A few interesting insights there, though we could use more on Sollecito.  For most of it, this is a pretty good book, the weak part being the closing analysis of the evidence. Two small corrections.

  • The house where the notorious rock-throwing party took place was where Knox herself was living at the time. See here.

  • Knox was not on an official University of Washington study-abroad program, as the university has rather anxiously tried to make plain. See here.

If Knox had indeed been on a proper study-abroad program - something many caring parents actually insist upon - her behavior might have been more restrained. She may not have moved in with Sollecito for one thing.

She may not have hit the drugs so hard. And she would not have run so desperately short of money, just when Patrick was apparently about to hire Meredith to replace her. No monthly checks were arriving from Seattle. 

Maybe the second correction is not such a small one.

In fact, it is a pity that no writers have really explored all of this - there is, if anything, a surfeit of motives in this case, and the writers might be able to narrow them down.

Although he went to highschool in Molfetta (bottom shot here) and the book is correct on that, Raffaele Sollecito actually comes from Giovinazzo which is ten minutes drive south along the coast.

Both are north of Bari, where his father practices medicine.   





Friday, April 16, 2010

Italian Media Reporting Impartially On Prosecution Appeal Filed For Increased Sentences

Posted by Peter Quennell



[Above: Prosecutor Manuela Comodi.]

In light of the judges’ sentencing report (due soon here and on PMF in English) the prosecution have filed an appeal that Knox’s and Sollecito’s sentences be revised upward to life.

Life sentences were their original request to the court last November, and the Italian media in November and early December largely anticipated at least 30 years. The 26 years for Knox and 25 for Sollecito came to many as a surprise.

First legal advice from the Italian lawyers on our team is that at minimum this could firm up the existing sentences, and at maximum Knox and Sollecito actually could be looking at life behind bars - such upward revisions do happen. 

Remember that the Italian public are way better informed on the cruel depravity of the crime than the British or American publics.

And that Knox’s cold smug antics on the stand, during which she spoke flippantly and callously of Meredith’s passing, seemed to leave few in Italy feeling any real sympathy.

Grounds for the appeal are twofold: (1) That the judges’ arguments for the granting of extenuating circumstances was a stretch (such as the conclusion that the duvet placed over Meredith was a sign of remorse), and (2) That the judges’ dismissing of aggravating circumstances was in effect a shortfall (such as the possibility that Meredith could have been saved if they had not removed her phones, locked the door, and walked off).

The posters here and on PMF may be the largest group in the English-speaking world so far to have actually read the judges’ sentencing report.

Typically we are finding the description of the evidence to be extremely detailed and quite remorseless. There is very, very little room for argument about it, and the defense teams in the appeals will have an even tougher time laying a paw on it than they did in the course of the trial.  We are highly impressed by this - this case NEEDED this to put an end to the endless myth-mongering, and to give Meredith’s family and friends hope of some respite.

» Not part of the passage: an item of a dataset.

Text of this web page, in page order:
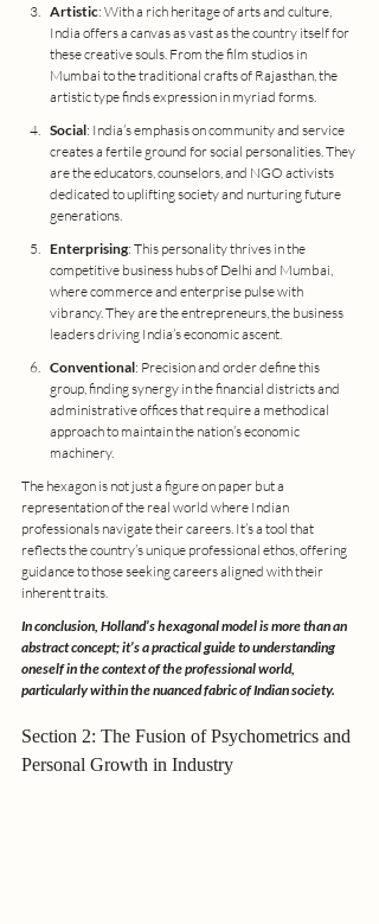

But the motives assumed in the sentencing report, the judges’ timeline (which differs from both Micheli’s and Mignini’s), and the instigating role given to Rudy Guede, were interpretations the sentencing judges made which the appeals judges may not buy into.

The defense teams will not be resting any easier in light of this. The pressures may be mounting for the lawyers and defendants to finally split three ways - we will have a major post next week on their three-way herding of one another over the past two-plus years.

And perhaps enough pressure on each of the defendants to show real remorse and finally tell their version of all.